> WHAT YOU ARE ASKED TO DO
Among the records below, count the lines where "down" occurs, and report that total alone.
....
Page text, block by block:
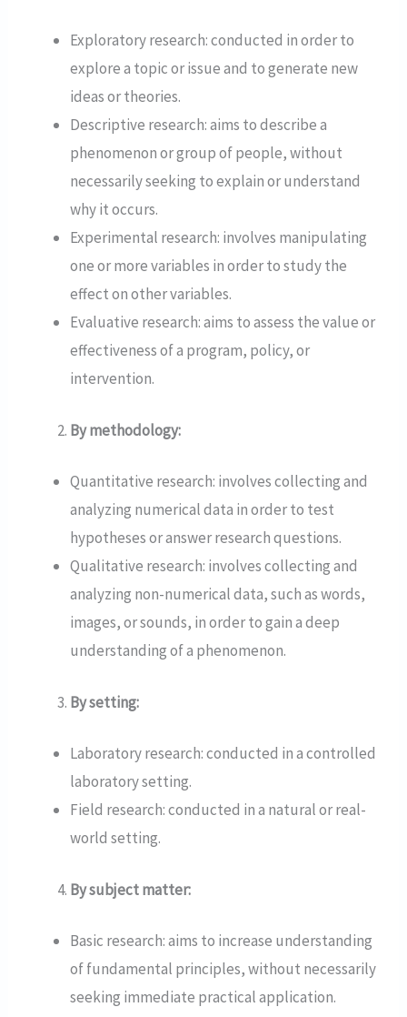
Exploratory research: conducted in order to
explore a topic or issue and to generate new
ideas or theories.
Descriptive research: aims to describe a
phenomenon or group of people, without
necessarily seeking to explain or understand
why it occurs.
Experimental research: involves manipulating
one or more variables in order to study the
effect on other variables.
Evaluative research: aims to assess the value or
effectiveness of a program, policy, or
intervention.
By methodology:
Quantitative research: involves collecting and
analyzing numerical data in order to test
hypotheses or answer research questions.
Qualitative research: involves collecting and
analyzing non-numerical data, such as words,
images, or sounds, in order to gain a deep
understanding of a phenomenon.
By setting:
Laboratory research: conducted in a controlled
laboratory setting.
Field research: conducted in a natural or real-
world setting.
By subject matter:
Basic research: aims to increase understanding
of fundamental principles, without necessarily
seeking immediate practical application.
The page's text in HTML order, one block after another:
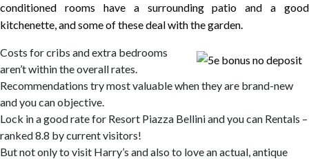
conditioned rooms have a surrounding patio and a good
kitchenette, and some of these deal with the garden.
Costs for cribs and extra bedrooms
aren’t within the overall rates.
Recommendations try most valuable when they are brand-new
and you can objective.
Lock in a good rate for Resort Piazza Bellini and you can Rentals –
ranked 8.8 by current visitors!
But not only to visit Harry’s and also to love an actual, antique
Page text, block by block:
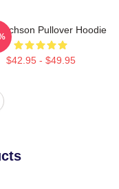
Pullover Hoodie
$42.95 - $49.95
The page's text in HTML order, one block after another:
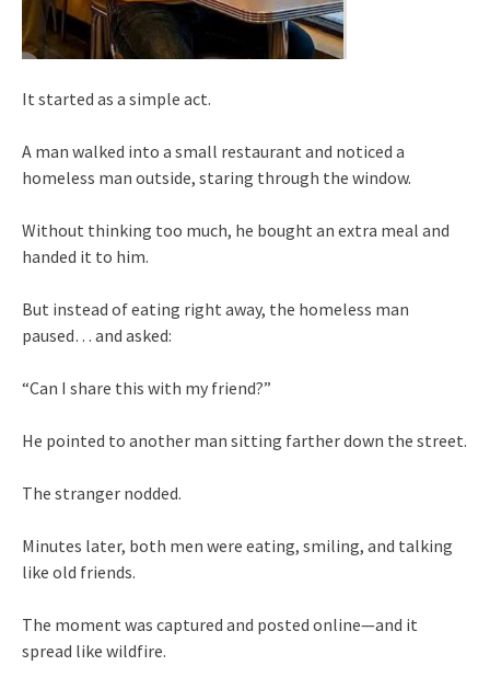
It started as a simple act.
A man walked into a small restaurant and noticed a
homeless man outside, staring through the window.
Without thinking too much, he bought an extra meal and
handed it to him.
But instead of eating right away, the homeless man
paused… and asked:
“Can I share this with my friend?”
He pointed to another man sitting farther down the street.
The stranger nodded.
Minutes later, both men were eating, smiling, and talking
like old friends.
The moment was captured and posted online—and it
spread like wildfire.
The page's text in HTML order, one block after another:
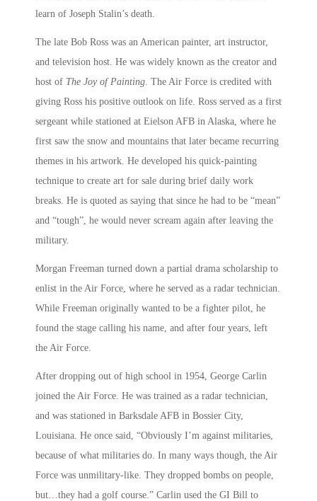
learn of Joseph Stalin’s death.
The late Bob Ross was an American painter, art instructor,
and television host. He was widely known as the creator and
host of The Joy of Painting . The Air Force is credited with
giving Ross his positive outlook on life. Ross served as a first
sergeant while stationed at Eielson AFB in Alaska, where he
first saw the snow and mountains that later became recurring
themes in his artwork. He developed his quick-painting
technique to create art for sale during brief daily work
breaks. He is quoted as saying that since he had to be “mean”
and “tough”, he would never scream again after leaving the
military.
Morgan Freeman turned down a partial drama scholarship to
enlist in the Air Force, where he served as a radar technician.
While Freeman originally wanted to be a fighter pilot, he
found the stage calling his name, and after four years, left
the Air Force.
After dropping out of high school in 1954, George Carlin
joined the Air Force. He was trained as a radar technician,
and was stationed in Barksdale AFB in Bossier City,
Louisiana. He once said, “Obviously I’m against militaries,
because of what militaries do. In many ways though, the Air
Force was unmilitary-like. They dropped bombs on people,
but…they had a golf course.” Carlin used the GI Bill to
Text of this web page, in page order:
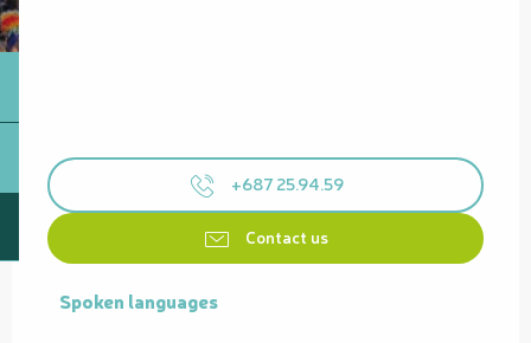
+687 25.94.59
Contact us
Spoken languages
Spoken languages
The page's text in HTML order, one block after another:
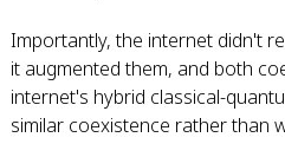
Importantly, the internet didn't
it augmented them, and both
internet's hybrid classical-
similar coexistence rather than
....
> RESPONSE BOX
2